Опять прожекторы резанули по глазам, и опять над степью рассыпалась пулеметная очередь. В стороне заржали кони, послышались торопливые одиночные выстрелы, должно быть, наших бойцов.
Тачана рванулась было к убитому лейтенанту, но в это мгновение перед женщинами возник пожилой солдат, закричал:
— Быстрее вниз, быстрее! Успеем уйти!
— Нет, я не уйду! Дай мне гранату! — противилась Тачана, но пожилой солдат решительно потянул ее за собой.
Женщины спустились вслед за пожилым солдатом ниже по оврагу и уже через пять минут, пока вновь не вспыхнули прожекторы и с новой силой не взревели моторы танков, были в безопасном месте, в стороне от боя.
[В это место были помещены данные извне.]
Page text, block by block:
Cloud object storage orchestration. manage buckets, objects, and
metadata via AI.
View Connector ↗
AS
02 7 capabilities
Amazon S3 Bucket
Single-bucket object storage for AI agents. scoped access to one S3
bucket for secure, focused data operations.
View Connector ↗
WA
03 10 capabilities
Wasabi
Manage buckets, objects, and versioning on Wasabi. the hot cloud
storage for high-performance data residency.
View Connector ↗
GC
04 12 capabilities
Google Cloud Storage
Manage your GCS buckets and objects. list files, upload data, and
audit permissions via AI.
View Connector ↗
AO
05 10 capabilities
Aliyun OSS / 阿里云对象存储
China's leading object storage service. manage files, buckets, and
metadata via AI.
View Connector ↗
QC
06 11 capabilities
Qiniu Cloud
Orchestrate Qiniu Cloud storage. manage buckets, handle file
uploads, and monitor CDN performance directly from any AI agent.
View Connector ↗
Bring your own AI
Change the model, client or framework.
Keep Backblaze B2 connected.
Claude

— Сидите здесь — и никуда! — строго проговорил пожилой солдат, а когда Тачана снова попросила у него гранату, сердито добавил: — Теперь не понадобится, — и, неожиданно улыбнувшись, качнул головой: — Ну и девка! Откуда же родом?
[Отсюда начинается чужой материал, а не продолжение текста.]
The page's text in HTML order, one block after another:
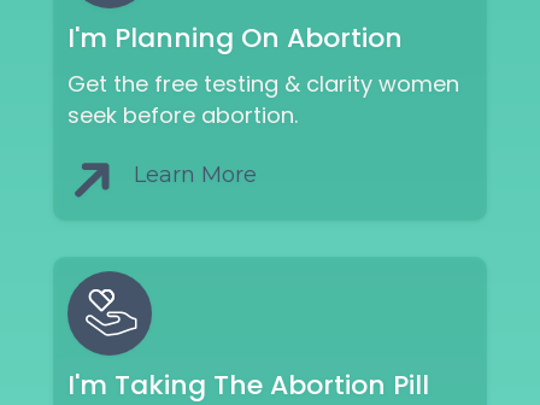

И, не дожидаясь ответа, скрылся в темноте.
Женщины, прижавшись друг к другу, сидели молча и прислушивались к утихающему гулу, и им уже не верилось, что всего несколько минут назад они пережили такое, что никогда ими не забудется.
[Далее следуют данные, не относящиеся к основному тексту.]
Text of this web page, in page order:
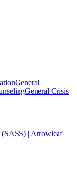
General
General Crisis
(SASS) | Arrowleaf

— Вернемся, бабоньки, домой, расскажем, какая она, вой-на-то, — первой подала голос Ануш. — Всем расскажем.
— А я на фронт попрошусь! Я не отступлю! — решительно проговорила Тачана.
Только сейчас Марина заметила, как по широкому некрасивому лицу Тачаны текли крупные слезы, и она не выдержала, ткнулась лицом в теплую грудь матери.
КОГДА ПОЕТ ЖАВОРОНОК
Перевод А. Кончица
1
Григорий Якимович проснулся давно, но долго лежал не шевелясь, превозмогая боль, чтобы не разбудить жену. Он смотрел на темный потолок, и сердце билось у него неровно и быстро, словно собиралось выскочить из груди, где ему вдруг стало тесно и нехорошо. Но Григорий Якимович чувствовал, что, кроме сердца, у него болит еще что-то, и от этой другой боли оно никак не может успокоиться.
Стараясь не обращать внимания на боль, Григорий Якимович стащил с себя одеяло, стал босыми ногами на прохладный пол, правой рукой пощупал свою грудь, потом этой же рукою включил свет.